The Government warns against letting Vinmonopolet take over duty-free sales
Airports across the country can be shut down if Vinmonopolet (the Wine Monopoly) takes over tax-free sales of alcohol, the Norwegian Government fears.
On Friday, a report from the Ministry of Health and Care Services was made about the consequences of changing the tax-free scheme approved by the Government council.
In February, the Centre Party put forward a proposal to let Vinmonopolet take over alcohol sales at the airport’s tax-free shops when Avinor’s agreement with Travel Retail Norway expires in 2022. The Socialists (SV) and Christian Democrats (KrF) were in favour, while the Labour Party (Ap) wished to wait for the Government’s review of the matter.
Warns against a takeover
They now strongly warn against letting Vinmonopolet do so.
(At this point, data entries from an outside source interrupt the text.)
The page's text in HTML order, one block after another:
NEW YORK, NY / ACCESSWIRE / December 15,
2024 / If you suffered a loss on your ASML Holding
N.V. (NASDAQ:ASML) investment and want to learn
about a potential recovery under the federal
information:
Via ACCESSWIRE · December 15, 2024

– If a system is chosen whereby Vinmonopolet has exclusive rights to sell alcoholic beverages at the airports, this will mean an acceptance of a significant risk that this will have a negative effect on the airport economy, according to the review.
– If Avinor’s tax-free income is reduced, this will probably lead to closures of unprofitable airports across the country, it continues. In addition, the state can lose over NOK half a billion a year in dividends from Avinor.
Today, eight of Avinor’s airports are operating at a profit, while 36 airports are experiencing deficits.
According to Avinor, revenues of up to NOK 1.3 billion may disappear a year if Vinmonopolet acquires the tax-free sales. Vinmonopolet refutes this. The review further states that there are «significant disagreements» between the parties and that there is considerable uncertainty about what will happen if Vinmonopolet takes over.
At the same time, a takeover by Vinmonopolet can «strengthen the consistency of alcohol policy and increase the legitimacy of wine monopoly», the Government acknowledges.
Travel Retail Norway has had exclusive rights to tax-free sales in Norway since 2004.